Auch hinter den Kulissen des Pfadfinder-Weltverbandes in Genf tobt ein kalter Krieg um die künftige Ausrichtung der Jugendorganisation, der Baden-Powells Vision von der grenzüberschreitenden Jugendgemeinschaft auf lange Sicht ins Wanken bringen könnte. 2007 musste Eduardo Missoni, Generalsekretär der Organisation, sein Amt räumen, nachdem mehrere nationale Verbände, darunter die mächtigen Boy Scouts of America, gedroht hatten, ihre Zahlungen an den Weltverband einzufrieren. Der Grund: Missoni wollte dem stetigen Rückgang der Mitgliederzahlen in westlichen Staaten begegnen, indem er dem Pfadfindertum einen stärkeren Fokus auf humanitäre und friedensstiftende Aktivitäten verordnete – was bei den Verbänden, die die Pfadfinderei als Freizeitverein mit Charakterbildungsauftrag ansahen, nicht gut ankam.

Am Lagerplatz in Laxenburg ist von diesen Fragen aber wenig zu spüren: Wo tausende Jugendliche auf einen Fleck kommen, stellen sich keine großen Fragen nach unterschiedlichen Traditionen und Regeln.

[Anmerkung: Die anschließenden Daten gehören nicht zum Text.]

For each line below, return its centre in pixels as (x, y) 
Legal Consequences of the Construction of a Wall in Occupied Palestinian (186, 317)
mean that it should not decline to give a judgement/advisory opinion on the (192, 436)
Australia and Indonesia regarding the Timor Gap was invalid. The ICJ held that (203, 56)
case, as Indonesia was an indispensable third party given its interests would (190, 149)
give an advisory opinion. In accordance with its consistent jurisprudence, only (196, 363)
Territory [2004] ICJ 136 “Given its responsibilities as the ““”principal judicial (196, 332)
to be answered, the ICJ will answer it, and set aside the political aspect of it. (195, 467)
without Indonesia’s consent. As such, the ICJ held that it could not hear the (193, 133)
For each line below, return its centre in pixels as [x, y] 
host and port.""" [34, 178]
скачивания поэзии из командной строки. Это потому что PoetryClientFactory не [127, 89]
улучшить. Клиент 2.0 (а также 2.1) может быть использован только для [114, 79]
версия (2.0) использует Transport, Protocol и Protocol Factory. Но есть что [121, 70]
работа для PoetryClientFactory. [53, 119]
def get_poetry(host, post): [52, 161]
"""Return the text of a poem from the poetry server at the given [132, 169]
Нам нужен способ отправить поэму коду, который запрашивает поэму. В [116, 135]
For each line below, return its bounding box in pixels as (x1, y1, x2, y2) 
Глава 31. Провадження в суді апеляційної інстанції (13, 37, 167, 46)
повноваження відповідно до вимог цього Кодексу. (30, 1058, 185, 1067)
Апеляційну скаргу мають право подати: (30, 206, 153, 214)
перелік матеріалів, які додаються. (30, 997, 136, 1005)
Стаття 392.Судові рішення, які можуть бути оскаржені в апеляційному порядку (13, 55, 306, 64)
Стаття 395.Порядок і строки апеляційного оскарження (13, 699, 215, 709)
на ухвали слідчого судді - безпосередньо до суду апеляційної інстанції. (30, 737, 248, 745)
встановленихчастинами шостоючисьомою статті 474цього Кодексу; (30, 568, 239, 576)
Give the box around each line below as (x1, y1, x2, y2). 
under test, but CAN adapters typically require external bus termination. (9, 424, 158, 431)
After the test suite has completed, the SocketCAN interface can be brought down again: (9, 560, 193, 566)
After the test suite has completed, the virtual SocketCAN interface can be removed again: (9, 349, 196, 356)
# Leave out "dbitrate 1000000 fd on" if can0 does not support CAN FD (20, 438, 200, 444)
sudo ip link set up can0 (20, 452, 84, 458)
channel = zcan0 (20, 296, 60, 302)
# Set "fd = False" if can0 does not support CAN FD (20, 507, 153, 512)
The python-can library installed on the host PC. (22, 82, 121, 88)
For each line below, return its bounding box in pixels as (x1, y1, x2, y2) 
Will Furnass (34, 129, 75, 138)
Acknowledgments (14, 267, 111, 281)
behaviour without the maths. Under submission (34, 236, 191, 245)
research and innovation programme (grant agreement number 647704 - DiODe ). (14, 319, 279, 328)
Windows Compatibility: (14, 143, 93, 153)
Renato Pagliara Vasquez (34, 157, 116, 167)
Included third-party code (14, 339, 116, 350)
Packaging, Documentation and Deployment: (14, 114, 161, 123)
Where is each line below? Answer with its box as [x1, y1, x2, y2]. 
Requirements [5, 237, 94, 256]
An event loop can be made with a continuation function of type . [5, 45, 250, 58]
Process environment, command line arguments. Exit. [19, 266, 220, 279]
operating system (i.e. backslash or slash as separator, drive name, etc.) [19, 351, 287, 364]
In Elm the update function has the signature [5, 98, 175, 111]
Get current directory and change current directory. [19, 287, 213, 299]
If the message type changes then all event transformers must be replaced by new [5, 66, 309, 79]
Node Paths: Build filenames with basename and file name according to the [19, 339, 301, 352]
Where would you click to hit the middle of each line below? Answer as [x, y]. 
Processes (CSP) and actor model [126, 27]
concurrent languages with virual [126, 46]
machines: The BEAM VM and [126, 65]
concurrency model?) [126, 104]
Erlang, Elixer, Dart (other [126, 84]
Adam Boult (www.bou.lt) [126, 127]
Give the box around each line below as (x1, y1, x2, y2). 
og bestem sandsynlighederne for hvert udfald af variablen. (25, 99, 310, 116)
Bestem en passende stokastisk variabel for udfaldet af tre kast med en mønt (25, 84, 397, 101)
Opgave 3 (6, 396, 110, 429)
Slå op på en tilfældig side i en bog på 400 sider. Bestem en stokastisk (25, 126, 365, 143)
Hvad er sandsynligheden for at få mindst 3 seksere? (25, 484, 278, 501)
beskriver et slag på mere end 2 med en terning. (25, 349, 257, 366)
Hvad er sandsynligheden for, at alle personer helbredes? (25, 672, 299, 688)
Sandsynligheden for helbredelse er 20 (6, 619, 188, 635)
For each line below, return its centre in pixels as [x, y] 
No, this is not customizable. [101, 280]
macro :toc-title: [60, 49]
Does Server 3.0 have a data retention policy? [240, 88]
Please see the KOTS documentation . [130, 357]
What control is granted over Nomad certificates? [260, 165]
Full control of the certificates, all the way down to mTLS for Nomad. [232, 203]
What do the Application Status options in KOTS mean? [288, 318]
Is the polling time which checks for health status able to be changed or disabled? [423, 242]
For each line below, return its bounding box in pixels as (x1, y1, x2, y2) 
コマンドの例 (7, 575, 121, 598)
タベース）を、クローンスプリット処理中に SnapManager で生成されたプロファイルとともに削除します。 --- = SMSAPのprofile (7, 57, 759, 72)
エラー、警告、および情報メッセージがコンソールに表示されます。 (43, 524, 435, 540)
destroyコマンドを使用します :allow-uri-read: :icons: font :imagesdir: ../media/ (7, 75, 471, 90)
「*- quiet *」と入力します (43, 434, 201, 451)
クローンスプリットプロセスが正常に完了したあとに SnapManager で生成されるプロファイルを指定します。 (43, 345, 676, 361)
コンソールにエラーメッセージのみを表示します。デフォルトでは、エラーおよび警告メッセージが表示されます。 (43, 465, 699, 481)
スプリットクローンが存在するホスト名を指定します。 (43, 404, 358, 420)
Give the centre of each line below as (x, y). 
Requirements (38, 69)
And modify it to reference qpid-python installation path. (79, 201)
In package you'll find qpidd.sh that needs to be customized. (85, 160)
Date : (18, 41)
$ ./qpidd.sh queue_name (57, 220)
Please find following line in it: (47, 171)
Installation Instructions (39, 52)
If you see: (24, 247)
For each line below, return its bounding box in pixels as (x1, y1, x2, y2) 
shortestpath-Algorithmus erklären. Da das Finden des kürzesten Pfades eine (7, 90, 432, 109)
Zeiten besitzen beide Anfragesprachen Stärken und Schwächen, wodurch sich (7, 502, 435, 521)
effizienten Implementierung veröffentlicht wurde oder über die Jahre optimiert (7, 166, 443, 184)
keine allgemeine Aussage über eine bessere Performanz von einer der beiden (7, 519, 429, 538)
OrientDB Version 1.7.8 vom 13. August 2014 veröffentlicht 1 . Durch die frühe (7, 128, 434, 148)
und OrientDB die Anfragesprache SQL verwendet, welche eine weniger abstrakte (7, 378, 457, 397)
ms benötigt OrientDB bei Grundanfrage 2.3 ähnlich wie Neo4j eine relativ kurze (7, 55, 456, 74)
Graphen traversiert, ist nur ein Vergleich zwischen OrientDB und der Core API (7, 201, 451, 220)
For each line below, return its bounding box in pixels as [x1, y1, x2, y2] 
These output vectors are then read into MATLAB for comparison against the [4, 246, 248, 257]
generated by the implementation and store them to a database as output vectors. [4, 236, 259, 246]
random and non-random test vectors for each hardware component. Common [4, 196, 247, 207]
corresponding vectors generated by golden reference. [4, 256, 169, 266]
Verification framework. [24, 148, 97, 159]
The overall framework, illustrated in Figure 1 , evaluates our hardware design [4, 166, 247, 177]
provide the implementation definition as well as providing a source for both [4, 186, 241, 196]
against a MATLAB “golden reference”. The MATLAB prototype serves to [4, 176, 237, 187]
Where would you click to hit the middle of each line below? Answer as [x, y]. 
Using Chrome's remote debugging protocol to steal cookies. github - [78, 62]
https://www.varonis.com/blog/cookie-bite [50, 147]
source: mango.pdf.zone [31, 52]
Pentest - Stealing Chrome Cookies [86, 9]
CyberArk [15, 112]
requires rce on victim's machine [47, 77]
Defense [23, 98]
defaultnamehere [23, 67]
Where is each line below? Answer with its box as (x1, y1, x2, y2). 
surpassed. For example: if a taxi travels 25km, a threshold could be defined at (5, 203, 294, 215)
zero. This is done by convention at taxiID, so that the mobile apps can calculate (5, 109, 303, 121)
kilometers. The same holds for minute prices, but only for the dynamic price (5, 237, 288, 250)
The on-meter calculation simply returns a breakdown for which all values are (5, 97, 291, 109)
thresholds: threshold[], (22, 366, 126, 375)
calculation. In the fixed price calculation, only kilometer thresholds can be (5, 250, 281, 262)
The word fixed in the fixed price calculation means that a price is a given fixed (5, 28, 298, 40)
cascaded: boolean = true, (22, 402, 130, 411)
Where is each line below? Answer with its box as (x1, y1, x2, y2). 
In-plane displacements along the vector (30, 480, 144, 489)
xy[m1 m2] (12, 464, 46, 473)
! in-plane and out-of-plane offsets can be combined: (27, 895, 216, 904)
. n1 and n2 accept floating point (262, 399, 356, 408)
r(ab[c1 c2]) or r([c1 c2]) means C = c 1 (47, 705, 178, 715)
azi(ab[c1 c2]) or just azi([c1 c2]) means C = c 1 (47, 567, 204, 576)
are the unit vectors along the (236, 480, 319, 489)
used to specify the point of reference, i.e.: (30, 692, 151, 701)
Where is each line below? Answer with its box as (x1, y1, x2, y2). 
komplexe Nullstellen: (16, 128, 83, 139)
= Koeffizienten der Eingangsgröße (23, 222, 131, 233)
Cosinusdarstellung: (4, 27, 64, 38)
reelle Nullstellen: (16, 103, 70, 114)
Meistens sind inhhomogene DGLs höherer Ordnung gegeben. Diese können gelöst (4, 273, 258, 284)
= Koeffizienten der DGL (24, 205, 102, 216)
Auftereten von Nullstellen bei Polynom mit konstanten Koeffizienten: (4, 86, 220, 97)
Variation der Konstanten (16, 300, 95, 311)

Leonie, eine 16-jährige Wienerin, kocht hier neben einer griechischen Pfadfindergruppe, während sich daneben österreichische Kinder in brüchigem Englisch auf die Suche nach ausländischen Halstüchern zum Tauschen machen. Hier in Laxenburg scheint Baden-Powells Idee zu funktionieren.
*Der Autor ist seit 20 Jahren Pfadfinder und war in dieser Zeit auch als Jugendführer bei den PPÖ aktiv.